Task
For the data below, give again exactly the lines from the one containing "I DO NOT HAVE" through the one containing "well as in a", both ends included, and no others.

Data items
↓↓↓
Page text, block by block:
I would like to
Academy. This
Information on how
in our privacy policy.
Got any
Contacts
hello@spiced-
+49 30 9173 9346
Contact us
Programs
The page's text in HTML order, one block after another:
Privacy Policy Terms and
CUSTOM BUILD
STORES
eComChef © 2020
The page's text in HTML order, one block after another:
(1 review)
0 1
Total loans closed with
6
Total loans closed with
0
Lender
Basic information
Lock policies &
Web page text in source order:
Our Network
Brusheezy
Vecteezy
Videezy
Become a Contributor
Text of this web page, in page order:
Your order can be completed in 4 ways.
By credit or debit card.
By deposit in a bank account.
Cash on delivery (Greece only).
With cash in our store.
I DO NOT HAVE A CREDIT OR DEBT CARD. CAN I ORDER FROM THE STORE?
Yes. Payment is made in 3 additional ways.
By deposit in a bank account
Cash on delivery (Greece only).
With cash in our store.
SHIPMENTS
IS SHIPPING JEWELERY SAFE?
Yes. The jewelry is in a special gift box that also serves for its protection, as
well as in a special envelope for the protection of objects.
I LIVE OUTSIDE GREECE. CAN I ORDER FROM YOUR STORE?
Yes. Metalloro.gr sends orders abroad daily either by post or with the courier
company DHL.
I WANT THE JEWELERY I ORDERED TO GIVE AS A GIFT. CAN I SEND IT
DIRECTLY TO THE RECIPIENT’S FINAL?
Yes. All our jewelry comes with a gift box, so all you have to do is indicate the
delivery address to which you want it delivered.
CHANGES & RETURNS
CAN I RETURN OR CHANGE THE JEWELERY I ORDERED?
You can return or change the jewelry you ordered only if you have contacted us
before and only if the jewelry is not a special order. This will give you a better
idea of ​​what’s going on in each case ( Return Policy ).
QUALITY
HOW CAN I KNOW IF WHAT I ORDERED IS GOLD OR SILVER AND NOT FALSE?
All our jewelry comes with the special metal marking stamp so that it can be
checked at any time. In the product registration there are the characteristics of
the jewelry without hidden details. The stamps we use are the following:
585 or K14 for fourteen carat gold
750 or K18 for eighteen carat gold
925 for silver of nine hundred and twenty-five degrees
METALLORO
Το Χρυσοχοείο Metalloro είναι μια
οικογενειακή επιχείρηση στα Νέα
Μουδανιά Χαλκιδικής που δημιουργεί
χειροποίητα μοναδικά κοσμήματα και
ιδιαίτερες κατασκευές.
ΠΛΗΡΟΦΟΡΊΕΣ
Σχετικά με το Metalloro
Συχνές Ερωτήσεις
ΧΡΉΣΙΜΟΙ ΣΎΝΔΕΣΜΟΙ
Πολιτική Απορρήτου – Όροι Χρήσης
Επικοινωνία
↑↑↑
Task solution
I DO NOT HAVE A CREDIT OR DEBT CARD. CAN I ORDER FROM THE STORE?
Yes. Payment is made in 3 additional ways.
By deposit in a bank account
Cash on delivery (Greece only).
With cash in our store.
SHIPMENTS
IS SHIPPING JEWELERY SAFE?
Yes. The jewelry is in a special gift box that also serves for its protection, as
well as in a special envelope for the protection of objects.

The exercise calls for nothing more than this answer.